Oh, one more worth noting .... Old Dominion's Bourbon barrel stout (not bottled) ... when its on .... its on.


----------



## Jeff (Jan 2, 2005)

cameroncouch02 said:


> Can the Scottish Ale's not get any love?


I enjoy Belhaven every chance I get, but I don't know if they make a stout.


----------



## Fumioso (Apr 28, 2006)

Cooper's Best Extra Stout. Gotta love the grit at the bottom. Sam Smith's Imperial Stout comes a close second, and Guinness always finds a place in my fridge. For U.S. domestic, I'll go with Sierra Nevada Stout.


----------



## StudentSmoker (Apr 24, 2006)

SeanGAR said:


> Made this one last year with a few mods... (added 4oz each of special B & torrified wheat, added an ounce of cascades at mash off).
> 
> http://byo.com/recipe/1353.html
> 
> ...


Nice Sean, that is quite impressive.


----------



## Commander Quan (May 6, 2003)

Great Lakes Edmund Fitzgerald Porter, Rogue Chocolate Stout, and Victory's Stormking Imperial Stout. I didn't care so much for the Yungling Porter but nothing is better then Yungling's Black&Tan when your sitting on the lawnmower. :z


----------



## StudentSmoker (Apr 24, 2006)

Who would have thought there would be beer fans in a cigar forum.


----------



## clampdown (Feb 7, 2006)

Youngs Double Chocolate, or Dominions Oak Barrel Stout.


----------



## StsFirstmate (Feb 7, 2006)

In the dim past of my youth I worked my way through college tending bar in an Irish bar, Hap's Old Irish Pub. I learned the zen of a properly pulled ( not drawn or poured mind you) pint of Guiness. Nice and fresh and served at the proper temperature.... not too cold. It is almost impossible to find it that way here in Florida.
I do buy Taddy Porter when I can find it ( almost never). I definately try some of the ones I see recommended here .


----------



## txmatt (May 22, 2004)

How did I miss this thread soo long?!?!? 
Oh yeah, I was constantly hovering in the bombs area waiting for Seangar to get his ass back to Radford!!
*I can't pick one!* _Here are some favorites..._

Old Rasputin Russian Imperial Stout (North Coast Brewing)
Old #38 Stout (North Coast)
Storm King Stout (Victory)
Dominion Oak Barrel Stout (Old Dominion)
Chocolate Stout (Rogue Ales)
Chicory Stout (Dogfish Head)
Great Lakes Blackout Stout (Great Lakes)
Heresy (Weyerbacher)
Young's Oatmeal Stout (Young & Co)
:al :al :al :al :al


----------



## StudentSmoker (Apr 24, 2006)

Just reacquainted myself with Sammy Smith's Oatmeal Stout and I must say that I've got to change my original statement. I went on a stout hunt yesterday and also came away with Rogue's Shakespeare Stout. Both excellent.


----------



## 7DIG7 (May 5, 2006)

There is a small brewery in Ft. Collins Colorado that makes some great beers. Odell Brewing Company makes Cutthroat Porter. Mighty tasty! They also make a great wheat ale called Easy Street Wheat. Another beer from Ft. Collins that is bound for greatness is Fat Tire Ale by New Belgium Brewery, great stuff!


----------



## Caballero del Comercio (Apr 7, 2006)

It may not be the strongest, it may not be unique, niche, or local, but when all is said and done, nothing tastes quite like it.
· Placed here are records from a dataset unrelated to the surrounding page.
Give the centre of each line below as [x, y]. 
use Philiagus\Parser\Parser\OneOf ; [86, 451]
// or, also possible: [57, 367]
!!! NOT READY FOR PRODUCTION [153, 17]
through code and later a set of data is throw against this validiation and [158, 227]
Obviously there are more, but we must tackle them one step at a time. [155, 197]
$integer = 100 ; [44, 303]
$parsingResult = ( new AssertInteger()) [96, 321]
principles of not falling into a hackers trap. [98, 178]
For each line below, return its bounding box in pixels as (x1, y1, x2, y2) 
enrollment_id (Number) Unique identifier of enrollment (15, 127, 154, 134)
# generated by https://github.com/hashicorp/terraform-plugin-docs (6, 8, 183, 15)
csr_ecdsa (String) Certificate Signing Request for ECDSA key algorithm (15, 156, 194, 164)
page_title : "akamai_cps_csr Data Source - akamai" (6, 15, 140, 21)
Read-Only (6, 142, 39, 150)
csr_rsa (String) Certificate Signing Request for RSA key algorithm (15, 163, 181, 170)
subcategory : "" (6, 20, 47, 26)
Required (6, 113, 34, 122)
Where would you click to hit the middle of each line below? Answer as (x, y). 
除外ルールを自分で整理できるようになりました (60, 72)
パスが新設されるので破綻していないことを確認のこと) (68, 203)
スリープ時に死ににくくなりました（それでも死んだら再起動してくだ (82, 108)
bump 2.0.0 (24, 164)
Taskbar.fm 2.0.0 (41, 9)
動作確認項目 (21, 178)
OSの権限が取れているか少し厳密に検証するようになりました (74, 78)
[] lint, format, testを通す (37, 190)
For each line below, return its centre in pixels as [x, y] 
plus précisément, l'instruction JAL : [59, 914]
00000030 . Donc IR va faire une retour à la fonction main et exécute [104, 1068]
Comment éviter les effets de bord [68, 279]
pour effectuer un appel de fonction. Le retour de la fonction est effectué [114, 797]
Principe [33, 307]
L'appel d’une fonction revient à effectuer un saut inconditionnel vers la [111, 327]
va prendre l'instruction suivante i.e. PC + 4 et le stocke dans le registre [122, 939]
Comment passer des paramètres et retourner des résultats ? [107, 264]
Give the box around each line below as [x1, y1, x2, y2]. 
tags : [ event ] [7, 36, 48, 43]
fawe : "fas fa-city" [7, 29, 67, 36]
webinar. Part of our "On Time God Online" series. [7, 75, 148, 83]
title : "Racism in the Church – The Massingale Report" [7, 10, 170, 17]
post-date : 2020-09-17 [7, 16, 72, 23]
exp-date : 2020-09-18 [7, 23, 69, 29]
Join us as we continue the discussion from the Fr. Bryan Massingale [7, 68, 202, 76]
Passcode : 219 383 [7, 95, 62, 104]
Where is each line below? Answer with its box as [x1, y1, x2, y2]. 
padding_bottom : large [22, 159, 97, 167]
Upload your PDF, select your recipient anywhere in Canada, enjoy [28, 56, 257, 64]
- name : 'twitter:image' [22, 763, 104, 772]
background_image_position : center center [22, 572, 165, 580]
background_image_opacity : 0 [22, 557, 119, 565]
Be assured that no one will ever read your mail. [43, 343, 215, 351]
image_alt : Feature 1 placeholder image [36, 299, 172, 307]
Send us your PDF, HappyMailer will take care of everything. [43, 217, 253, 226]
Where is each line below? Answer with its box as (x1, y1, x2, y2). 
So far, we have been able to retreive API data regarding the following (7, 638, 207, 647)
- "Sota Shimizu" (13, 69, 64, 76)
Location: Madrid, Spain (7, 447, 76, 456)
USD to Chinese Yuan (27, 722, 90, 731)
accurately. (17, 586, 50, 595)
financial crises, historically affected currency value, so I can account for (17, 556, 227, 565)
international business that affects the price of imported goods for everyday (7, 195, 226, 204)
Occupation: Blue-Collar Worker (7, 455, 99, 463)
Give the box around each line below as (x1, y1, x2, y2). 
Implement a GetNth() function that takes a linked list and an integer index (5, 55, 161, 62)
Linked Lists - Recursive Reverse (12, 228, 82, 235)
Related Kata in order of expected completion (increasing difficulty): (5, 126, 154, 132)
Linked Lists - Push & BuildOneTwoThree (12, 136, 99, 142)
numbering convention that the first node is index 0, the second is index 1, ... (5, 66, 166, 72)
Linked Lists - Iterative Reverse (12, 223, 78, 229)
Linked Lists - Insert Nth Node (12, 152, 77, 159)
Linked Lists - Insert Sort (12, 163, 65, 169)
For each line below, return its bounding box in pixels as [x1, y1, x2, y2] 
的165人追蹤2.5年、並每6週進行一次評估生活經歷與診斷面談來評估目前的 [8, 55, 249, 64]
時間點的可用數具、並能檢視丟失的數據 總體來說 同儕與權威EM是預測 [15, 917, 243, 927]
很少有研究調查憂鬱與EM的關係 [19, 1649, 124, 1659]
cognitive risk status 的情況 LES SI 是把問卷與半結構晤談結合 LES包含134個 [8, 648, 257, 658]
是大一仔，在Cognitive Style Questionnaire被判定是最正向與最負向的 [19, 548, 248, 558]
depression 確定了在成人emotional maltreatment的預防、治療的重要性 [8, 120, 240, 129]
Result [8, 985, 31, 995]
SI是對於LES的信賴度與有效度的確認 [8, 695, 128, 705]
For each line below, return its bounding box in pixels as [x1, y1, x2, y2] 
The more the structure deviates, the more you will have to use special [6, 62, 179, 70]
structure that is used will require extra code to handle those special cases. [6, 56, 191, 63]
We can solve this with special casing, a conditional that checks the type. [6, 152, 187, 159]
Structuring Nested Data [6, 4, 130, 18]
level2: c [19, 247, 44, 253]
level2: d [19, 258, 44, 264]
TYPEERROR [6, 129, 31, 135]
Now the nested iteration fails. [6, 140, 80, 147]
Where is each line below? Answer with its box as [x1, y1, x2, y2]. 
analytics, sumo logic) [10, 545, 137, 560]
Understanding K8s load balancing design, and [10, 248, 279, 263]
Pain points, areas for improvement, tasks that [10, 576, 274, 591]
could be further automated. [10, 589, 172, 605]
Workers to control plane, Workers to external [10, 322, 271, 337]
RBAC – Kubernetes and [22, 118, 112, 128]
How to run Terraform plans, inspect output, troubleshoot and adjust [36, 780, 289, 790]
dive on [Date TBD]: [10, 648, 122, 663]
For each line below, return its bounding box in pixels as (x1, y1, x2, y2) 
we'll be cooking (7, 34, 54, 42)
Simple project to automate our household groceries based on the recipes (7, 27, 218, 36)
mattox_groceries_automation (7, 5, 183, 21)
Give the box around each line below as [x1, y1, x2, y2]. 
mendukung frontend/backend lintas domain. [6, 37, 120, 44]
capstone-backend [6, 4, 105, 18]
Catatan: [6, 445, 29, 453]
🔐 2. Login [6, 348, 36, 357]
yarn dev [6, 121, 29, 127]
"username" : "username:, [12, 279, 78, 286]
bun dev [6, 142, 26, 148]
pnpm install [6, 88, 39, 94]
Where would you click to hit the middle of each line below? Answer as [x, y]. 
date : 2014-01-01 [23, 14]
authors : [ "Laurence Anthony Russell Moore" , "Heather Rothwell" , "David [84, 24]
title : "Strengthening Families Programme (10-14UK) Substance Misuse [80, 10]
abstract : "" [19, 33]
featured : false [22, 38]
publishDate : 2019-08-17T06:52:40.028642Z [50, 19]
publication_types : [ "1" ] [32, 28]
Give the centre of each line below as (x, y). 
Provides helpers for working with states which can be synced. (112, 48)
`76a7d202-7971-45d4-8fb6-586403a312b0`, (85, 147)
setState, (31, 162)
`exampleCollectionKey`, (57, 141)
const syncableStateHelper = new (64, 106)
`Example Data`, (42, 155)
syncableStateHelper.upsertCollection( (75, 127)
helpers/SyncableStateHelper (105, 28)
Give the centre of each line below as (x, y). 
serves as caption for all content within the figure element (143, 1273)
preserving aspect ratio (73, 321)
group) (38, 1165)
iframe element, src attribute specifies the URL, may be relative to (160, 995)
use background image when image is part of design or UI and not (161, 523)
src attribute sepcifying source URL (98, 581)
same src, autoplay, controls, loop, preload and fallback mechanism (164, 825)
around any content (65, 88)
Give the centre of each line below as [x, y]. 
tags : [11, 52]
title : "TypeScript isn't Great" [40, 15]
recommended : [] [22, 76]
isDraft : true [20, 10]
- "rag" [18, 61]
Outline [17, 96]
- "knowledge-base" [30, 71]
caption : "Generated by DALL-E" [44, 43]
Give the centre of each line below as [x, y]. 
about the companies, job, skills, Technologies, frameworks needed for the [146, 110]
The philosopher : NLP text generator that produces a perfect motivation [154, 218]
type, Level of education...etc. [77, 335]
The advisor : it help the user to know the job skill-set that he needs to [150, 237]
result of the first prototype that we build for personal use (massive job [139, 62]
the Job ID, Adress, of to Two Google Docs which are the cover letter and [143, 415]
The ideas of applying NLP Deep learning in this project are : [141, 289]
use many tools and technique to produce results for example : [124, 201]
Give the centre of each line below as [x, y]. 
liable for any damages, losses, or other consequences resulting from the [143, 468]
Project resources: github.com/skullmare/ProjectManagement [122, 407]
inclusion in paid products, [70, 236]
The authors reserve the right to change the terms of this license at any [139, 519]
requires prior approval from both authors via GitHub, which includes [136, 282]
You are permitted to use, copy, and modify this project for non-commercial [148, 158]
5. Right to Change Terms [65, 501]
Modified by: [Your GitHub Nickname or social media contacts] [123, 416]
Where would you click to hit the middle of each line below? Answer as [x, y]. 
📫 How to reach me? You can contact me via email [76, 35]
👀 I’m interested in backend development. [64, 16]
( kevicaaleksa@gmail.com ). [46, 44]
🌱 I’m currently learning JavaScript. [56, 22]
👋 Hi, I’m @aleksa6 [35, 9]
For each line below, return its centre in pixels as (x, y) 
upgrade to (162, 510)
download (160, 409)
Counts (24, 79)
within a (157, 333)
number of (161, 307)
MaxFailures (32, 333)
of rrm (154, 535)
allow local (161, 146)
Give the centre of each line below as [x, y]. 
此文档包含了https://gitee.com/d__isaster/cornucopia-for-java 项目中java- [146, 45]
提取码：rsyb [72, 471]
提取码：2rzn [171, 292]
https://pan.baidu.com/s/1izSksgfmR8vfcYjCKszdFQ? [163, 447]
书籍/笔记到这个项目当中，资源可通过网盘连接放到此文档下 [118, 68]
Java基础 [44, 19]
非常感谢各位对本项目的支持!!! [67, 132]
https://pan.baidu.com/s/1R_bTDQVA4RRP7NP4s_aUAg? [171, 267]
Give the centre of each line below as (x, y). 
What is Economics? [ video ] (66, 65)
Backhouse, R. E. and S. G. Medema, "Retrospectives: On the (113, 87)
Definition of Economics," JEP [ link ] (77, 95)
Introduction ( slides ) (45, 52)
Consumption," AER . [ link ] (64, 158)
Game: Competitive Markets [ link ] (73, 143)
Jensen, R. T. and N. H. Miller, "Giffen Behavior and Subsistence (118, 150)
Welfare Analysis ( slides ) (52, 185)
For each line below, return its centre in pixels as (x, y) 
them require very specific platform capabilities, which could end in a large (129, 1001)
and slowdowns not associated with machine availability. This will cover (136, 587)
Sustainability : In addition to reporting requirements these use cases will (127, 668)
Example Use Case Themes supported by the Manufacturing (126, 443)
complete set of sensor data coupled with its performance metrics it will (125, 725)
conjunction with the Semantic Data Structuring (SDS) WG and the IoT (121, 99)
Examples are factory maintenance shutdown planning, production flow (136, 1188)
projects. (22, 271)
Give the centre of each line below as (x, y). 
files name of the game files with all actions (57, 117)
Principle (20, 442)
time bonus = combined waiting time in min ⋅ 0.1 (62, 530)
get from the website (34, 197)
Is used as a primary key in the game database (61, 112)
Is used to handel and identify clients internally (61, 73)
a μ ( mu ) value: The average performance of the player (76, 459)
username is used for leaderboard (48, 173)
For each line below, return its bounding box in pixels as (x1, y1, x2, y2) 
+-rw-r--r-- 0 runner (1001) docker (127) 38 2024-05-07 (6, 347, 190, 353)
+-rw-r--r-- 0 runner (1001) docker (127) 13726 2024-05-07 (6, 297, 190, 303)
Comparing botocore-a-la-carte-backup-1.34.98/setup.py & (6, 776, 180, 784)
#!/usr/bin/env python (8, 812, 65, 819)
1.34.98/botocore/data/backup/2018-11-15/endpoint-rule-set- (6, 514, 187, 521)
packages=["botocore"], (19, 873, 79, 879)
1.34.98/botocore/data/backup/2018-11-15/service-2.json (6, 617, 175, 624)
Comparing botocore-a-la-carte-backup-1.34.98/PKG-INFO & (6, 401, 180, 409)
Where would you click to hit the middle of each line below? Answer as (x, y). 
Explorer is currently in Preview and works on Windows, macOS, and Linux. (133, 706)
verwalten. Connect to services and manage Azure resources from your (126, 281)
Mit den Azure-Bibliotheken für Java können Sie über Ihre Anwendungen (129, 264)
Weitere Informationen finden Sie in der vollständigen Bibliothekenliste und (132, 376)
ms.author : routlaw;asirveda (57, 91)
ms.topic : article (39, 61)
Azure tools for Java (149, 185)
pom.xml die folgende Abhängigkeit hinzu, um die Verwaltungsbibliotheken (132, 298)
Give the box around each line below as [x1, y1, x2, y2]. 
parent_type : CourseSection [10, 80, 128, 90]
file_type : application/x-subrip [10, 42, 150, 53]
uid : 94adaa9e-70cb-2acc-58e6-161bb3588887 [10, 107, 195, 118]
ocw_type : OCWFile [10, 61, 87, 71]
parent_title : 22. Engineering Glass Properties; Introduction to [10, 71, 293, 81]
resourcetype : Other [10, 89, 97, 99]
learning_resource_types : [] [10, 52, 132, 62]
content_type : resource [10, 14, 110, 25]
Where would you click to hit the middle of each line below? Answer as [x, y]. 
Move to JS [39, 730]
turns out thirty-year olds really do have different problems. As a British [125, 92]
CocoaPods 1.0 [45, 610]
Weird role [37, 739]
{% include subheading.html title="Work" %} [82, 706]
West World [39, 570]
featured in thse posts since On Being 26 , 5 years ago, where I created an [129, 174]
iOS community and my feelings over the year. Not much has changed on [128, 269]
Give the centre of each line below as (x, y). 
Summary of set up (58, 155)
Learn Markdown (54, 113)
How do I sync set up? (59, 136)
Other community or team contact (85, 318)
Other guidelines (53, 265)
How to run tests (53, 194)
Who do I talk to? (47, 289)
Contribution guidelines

Also a fan of Anchor Steam and a "little guy" brew from Ireland called O'Hara's Stout from the Carlow Brewing Company.


----------



## Puro_Angler (Mar 23, 2006)

When I'm in the mood for this type of brew, I usually go for a Guiness. There's also a great microbrew called Speckled Trout Stout from the South Padre Island Brewing Company down here in South TX. Excellent stuff.


----------



## mikey202 (Dec 29, 2005)

Got me some Old Rasputin Stout ....good stuff, like the hopps in this one.:dr


----------



## SD Beerman (Feb 13, 2006)

Puro_Angler said:


> When I'm in the mood for this type of brew, I usually go for a Guiness. There's also a great microbrew called Speckled Trout Stout from the South Padre Island Brewing Company down here in South TX. Excellent stuff.


Aye Aye.:al


----------



## itstim (Nov 5, 2004)

Love the stouts! Here are my two favs:

Rogue Chocolate Stout
Lost Coast 8-Ball Stout

I had a Rogue Chocolate Stout tonight...yummy!


----------



## Caballero del Comercio (Apr 7, 2006)

It makes an oregonian happy when Rogue is mentioned, they're a punch in the face. :bx 

I like the Chocolate Stout alot, and the Shakespeare Stout as well.


----------



## Millow (Dec 30, 2005)

I don't really have much experience with stouts, the only ones I've had being Dogfish Head Chicory Stout and Guinness. I could barely choke down the Dogfish Head but I really loved the Guinness.


----------



## NCatron (Sep 7, 2005)

Picked up two stouts last night.

Goose Island Oatmeal Stout - $6 for a 6 pack, can't beat that. (Since I'm in Chicago.) Really good Oatmeal Stout. Maybe not as good as Sam Smith's, but like I said, for the price...

Young's Double Chocolate Stout in a Nitro can - Actually pretty bland and flavorless for a stout. Very smooth and easy to drink though. Not worth the price at all. But beeradvocate reports that the bottle is better.


----------



## txmatt (May 22, 2004)

Well all this stout talk and I HAD to pick some up on Friday.. I got some Old Rasputin (of Course!) and I tried som St. Peter's Cream Stout. I tried the Cream Stout yesterday - very good flavor but a horrible pour. I have never seen a stout with such a non-existant head. While you get a FULL pint for the price of admission, I think there are plenty of better stouts out there for the price.

I also grabbed St. Peter's Porter, which I am going to sample later this evening.

-Matt-


----------